This is the cognitive bottleneck of current LLM agents. One context window doesn’t mean one coherent memory. An agent needs multiple active memories, each isolated but accessible. It needs to switch between them smoothly. It needs to remember which context it’s in.

The challenge becomes more complex in enterprise environments. Multiple users. Multiple tasks. Multiple domains. An agent might be helping someone with their finances while also tracking their health goals. These contexts are separate but related. The agent needs to understand when to blend them and when to keep them apart.

Context fluidity matters because real work isn’t linear. People switch between tasks. They have multiple goals. They work on different projects. A rigid agent that can only handle one context at a time feels limited. Users notice when the agent forgets what it was doing or mixes up conversations.

The solution is multi-context reasoning. Agents that maintain separate memory partitions for different contexts. Agents that can activate and deactivate contexts dynamically. Agents that understand relationships between contexts without contaminating them.

This requires architectural changes. You need memory segmentation. You need context activation mechanisms. You need ways to detect context drift and correct it. You need to manage context transitions smoothly.

We’ll cover how to build this. We’ll look at context switching patterns, memory architectures, and code samples. We’ll see how vector embeddings help partition memories. And we’ll discuss what works and what doesn’t.

Understanding Context Switching

Context switching isn’t just about remembering different things. It’s about maintaining separate mental spaces that don’t interfere with each other. Think about how human experts work.

A doctor might see multiple patients in a day. Each patient has their own medical history. The doctor switches between patients, but doesn’t mix up their information. The doctor also might be researching a new treatment while remembering a patient’s case.
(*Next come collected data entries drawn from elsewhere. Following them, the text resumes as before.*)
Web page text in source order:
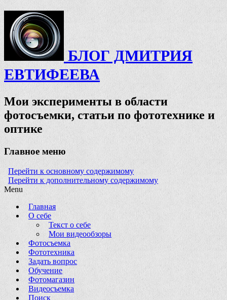
БЛОГ ДМИТРИЯ
ЕВТИФЕЕВА
Мои эксперименты в области
фотосъемки, статьи по фототехнике и
оптике
Главное меню
Перейти к основному содержимому
Перейти к дополнительному содержимому
Menu
Главная
О себе
Текст о себе
Мои видеообзоры
Фотосъемка
Фототехника
Задать вопрос
Обучение
Фотомагазин
Видеосъемка
Поиск
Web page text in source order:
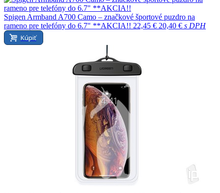
Spigen Armband A700 Camo – značkové športové puzdro na
rameno pre telefóny do 6.7" **AKCIA!! 22,45 € 20,40 € s DPH
Kúpiť
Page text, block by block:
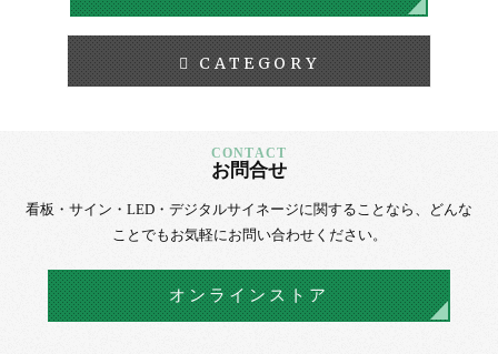
CATEGORY
お問合せ
看板・サイン・LED・デジタルサイネージに関することなら、
どんな
ことでもお気軽にお問い合わせください。
オンラインストア
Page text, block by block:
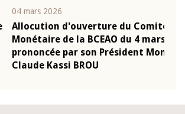
du Comité de Politique
la BCEAO du 4 mars 2026,
son Président Monsieur Jean-
BROU
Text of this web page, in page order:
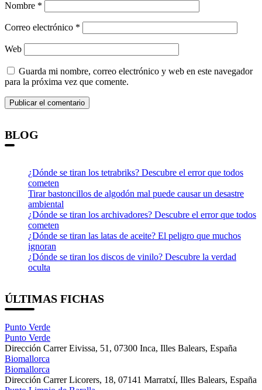
Nombre *
Correo electrónico *
Web
Guarda mi nombre, correo electrónico y web en este navegador
para la próxima vez que comente.
BLOG
¿Dónde se tiran los tetrabriks? Descubre el error que todos
cometen
Tirar bastoncillos de algodón mal puede causar un desastre
ambiental
¿Dónde se tiran los archivadores? Descubre el error que todos
cometen
¿Dónde se tiran las latas de aceite? El peligro que muchos
ignoran
¿Dónde se tiran los discos de vinilo? Descubre la verdad
oculta
ÚLTIMAS FICHAS
Punto Verde
Punto Verde
Dirección Carrer Eivissa, 51, 07300 Inca, Illes Balears, España
Biomallorca
Biomallorca
Dirección Carrer Licorers, 18, 07141 Marratxí, Illes Balears, España
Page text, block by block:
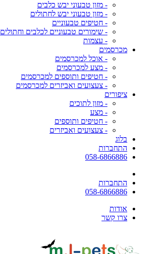
- מזון טבעוני יבש כלבים
- מזון טבעוני יבש לחתולים
- חטיפים טבעוניים
- שימורים טבעוניים לכלבים וחתולים
- עצמות
מכרסמים
- אוכל למכרסמים
- מצע למכרסמים
- חטיפים ותוספים למכרסמים
- צעצועים ואביזרים למכרסמים
ציפורים
- מזון לתוכים
- מצע
- חטיפים ותוספים
- צעצועים ואביזרים
בלוג
התחברות
058-6866886
התחברות
058-6866886
אודות
צרו קשר
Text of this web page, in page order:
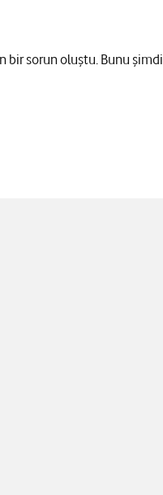
bir sorun oluştu. Bunu
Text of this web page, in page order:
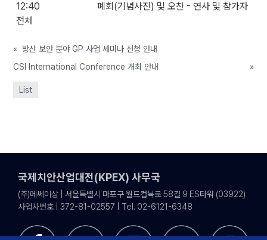
12:40 폐회(기념사진) 및 오찬 - 연사 및 참가자
전체
«
방산 보안 분야 GP 사업 세미나 신청 안내
CSI International Conference 개최 안내
»
List
국제치안산업대전(KPEX) 사무국
(주)메쎄이상 | 서울특별시 마포구 월드컵북로 58길 9 ES타워 (03922)
사업자번호 | 372-81-02557 | Tel. 02-6121-6348
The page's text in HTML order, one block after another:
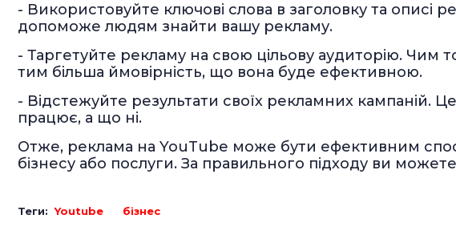
- Використовуйте ключові слова в заголовку та описі
допоможе людям знайти вашу рекламу.
- Таргетуйте рекламу на свою цільову аудиторію. Чим
тим більша ймовірність, що вона буде ефективною.
- Відстежуйте результати своїх рекламних кампаній.
працює, а що ні.
Отже, реклама на YouTube може бути ефективним
бізнесу або послуги. За правильного підходу ви
Теги:Youtube бізнес
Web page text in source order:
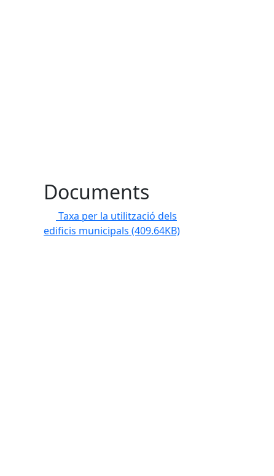
Documents
Taxa per la utilització dels
edificis municipals (409.64KB)
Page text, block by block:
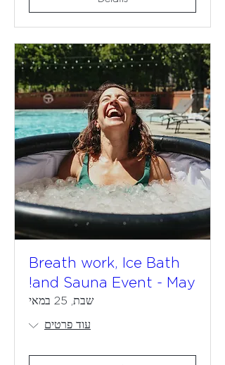
Breath work, Ice Bath
and Sauna Event - May!
שבת, 25 במאי
עוד פרטים
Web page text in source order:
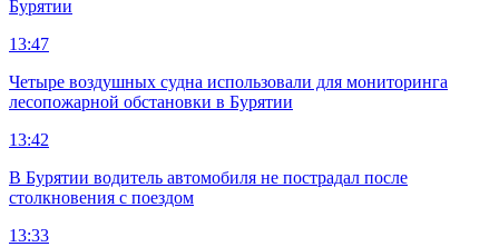
Бурятии
13:47
Четыре воздушных судна использовали для мониторинга
лесопожарной обстановки в Бурятии
13:42
В Бурятии водитель автомобиля не пострадал после
столкновения с поездом
13:33

These are separate contexts that the doctor keeps mentally organized.

Agents need the same capability. They need to partition memories. They need to activate the right partition at the right time. They need to prevent cross-contamination.

Context Recall vs. Context Rehydration

Context recall means retrieving stored information when needed. You have a memory of a previous conversation. When the user references it, you recall that memory. This is straightforward. You store facts. You retrieve them when asked.

Context rehydration is different. It means rebuilding the full context state from stored memories. Not just facts, but the reasoning state, the conversation flow, the active goals. It’s like resuming a paused conversation exactly where it left off.

Here’s the difference. Say an agent had a conversation about a user’s investment goals. Context recall would remember “user wants to invest in stocks.” Context rehydration would remember the full conversation flow, the reasoning steps, the active investment strategy being discussed, and where the conversation was heading.

Rehydration is harder. You need to store more than facts. You need to store state. You need to reconstruct the mental model the agent had when it paused that context.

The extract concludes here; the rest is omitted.